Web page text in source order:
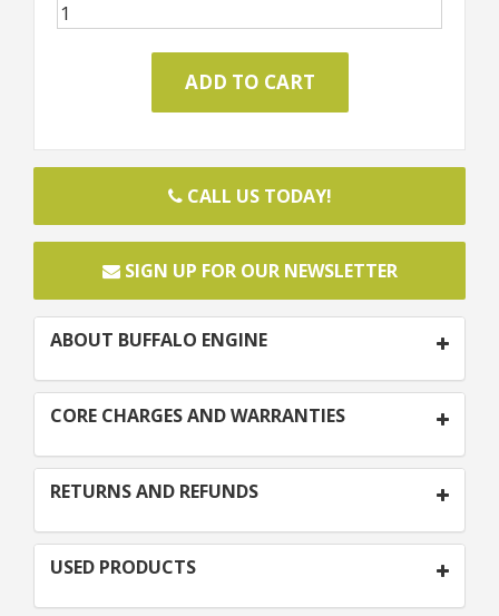
CALL US TODAY!
SIGN UP FOR OUR NEWSLETTER
ABOUT BUFFALO ENGINE
CORE CHARGES AND WARRANTIES
RETURNS AND REFUNDS
USED PRODUCTS
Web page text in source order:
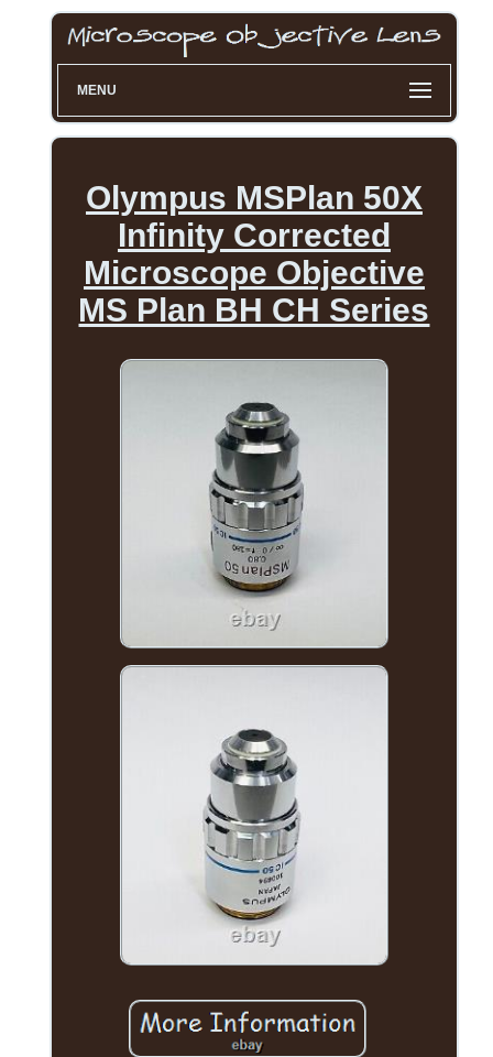
MENU
Olympus MSPlan 50X
Infinity Corrected
Microscope Objective
MS Plan BH CH Series
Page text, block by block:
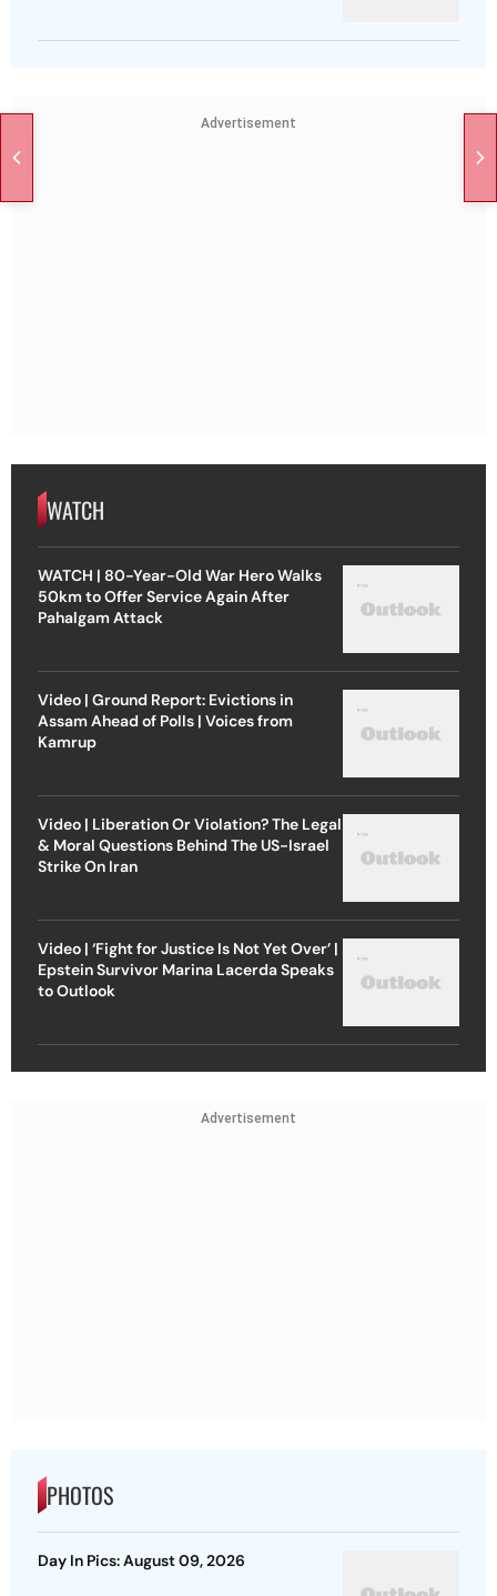
Advertisement
WATCH
WATCH | 80-Year-Old War Hero Walks
50km to Offer Service Again After
Pahalgam Attack
Video | Ground Report: Evictions in
Assam Ahead of Polls | Voices from
Kamrup
Video | Liberation Or Violation? The Legal
& Moral Questions Behind The US-Israel
Strike On Iran
Video | ‘Fight for Justice Is Not Yet Over’ |
Epstein Survivor Marina Lacerda Speaks
to Outlook
Advertisement
PHOTOS
Day In Pics: August 09, 2026
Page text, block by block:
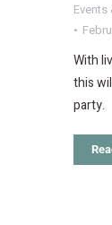
Events
With
this
party.
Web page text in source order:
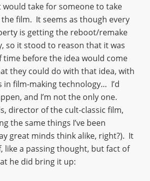
would take for someone to take
film. It seems as though every
is getting the reboot/remake
so it stood to reason that it was
time before the idea would come
they could do with that idea, with
in film-making technology… I’d
and I’m not the only one.
director of the cult-classic film,
the same things I’ve been
great minds think alike, right?). It
like a passing thought, but fact of
he did bring it up:
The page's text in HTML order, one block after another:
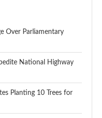
Over Parliamentary
National Highway
Planting 10 Trees for
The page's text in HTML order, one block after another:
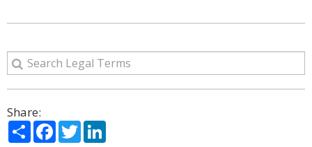
Share:
ShareFacebook
Twitter
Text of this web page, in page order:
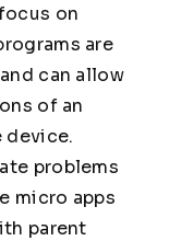
on
are
can allow
of an
device.
problems
micro apps
parent
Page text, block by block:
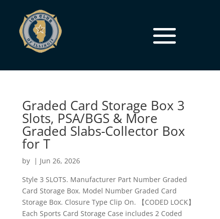
Graded Card Storage Box 3
Slots, PSA/BGS & More
Graded Slabs-Collector Box
for T
by | Jun 26, 2026
Style 3 SLOTS. Manufacturer Part Number Graded
Card Storage Box. Model Number Graded Card
Storage Box. Closure Type Clip On. 【CODED LOCK】
Each Sports Card Storage Case includes 2 Coded
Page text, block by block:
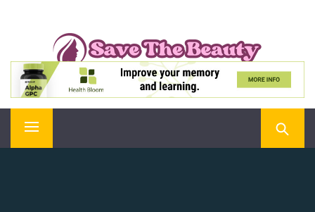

++++++++++

◆ Exercise brief ◆
Omit any images, then output the listing exactly.

◆ Result of this task ◆
Web page text in source order:
CALL US TODAY!
SIGN UP FOR OUR NEWSLETTER
ABOUT BUFFALO ENGINE
CORE CHARGES AND WARRANTIES
RETURNS AND REFUNDS
USED PRODUCTS
Web page text in source order:
MENU
Olympus MSPlan 50X
Infinity Corrected
Microscope Objective
MS Plan BH CH Series
Page text, block by block:
Advertisement
WATCH
WATCH | 80-Year-Old War Hero Walks
50km to Offer Service Again After
Pahalgam Attack
Video | Ground Report: Evictions in
Assam Ahead of Polls | Voices from
Kamrup
Video | Liberation Or Violation? The Legal
& Moral Questions Behind The US-Israel
Strike On Iran
Video | ‘Fight for Justice Is Not Yet Over’ |
Epstein Survivor Marina Lacerda Speaks
to Outlook
Advertisement
PHOTOS
Day In Pics: August 09, 2026
Page text, block by block:
Events
With
this
party.
Web page text in source order:
would take for someone to take
film. It seems as though every
is getting the reboot/remake
so it stood to reason that it was
time before the idea would come
they could do with that idea, with
in film-making technology… I’d
and I’m not the only one.
director of the cult-classic film,
the same things I’ve been
great minds think alike, right?). It
like a passing thought, but fact of
he did bring it up:
The page's text in HTML order, one block after another:
Over Parliamentary
National Highway
Planting 10 Trees for
The page's text in HTML order, one block after another:
Share:
ShareFacebook
Twitter
Text of this web page, in page order:
on
are
can allow
of an
device.
problems
micro apps
parent
Page text, block by block:
Graded Card Storage Box 3
Slots, PSA/BGS & More
Graded Slabs-Collector Box
for T
by | Jun 26, 2026
Style 3 SLOTS. Manufacturer Part Number Graded
Card Storage Box. Model Number Graded Card
Storage Box. Closure Type Clip On. 【CODED LOCK】
Each Sports Card Storage Case includes 2 Coded
Page text, block by block:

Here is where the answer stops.